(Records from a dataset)
_ _ _

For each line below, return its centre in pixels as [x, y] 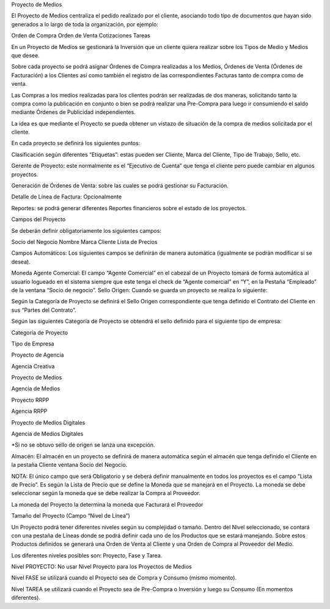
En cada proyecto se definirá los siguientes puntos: [76, 143]
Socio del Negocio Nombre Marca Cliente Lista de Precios [85, 241]
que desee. [25, 55]
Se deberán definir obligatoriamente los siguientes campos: [86, 230]
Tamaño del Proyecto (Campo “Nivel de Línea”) [71, 516]
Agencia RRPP [29, 411]
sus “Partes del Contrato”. [44, 310]
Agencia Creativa [33, 366]

_ _ _

# Work request
Final part of the records: return the line that contains "En cada proyecto" and every line after it, exactly, with no other lines added.

# Finished task
En cada proyecto se definirá los siguientes puntos: [76, 143]
Socio del Negocio Nombre Marca Cliente Lista de Precios [85, 241]
que desee. [25, 55]
Se deberán definir obligatoriamente los siguientes campos: [86, 230]
Tamaño del Proyecto (Campo “Nivel de Línea”) [71, 516]
Agencia RRPP [29, 411]
sus “Partes del Contrato”. [44, 310]
Agencia Creativa [33, 366]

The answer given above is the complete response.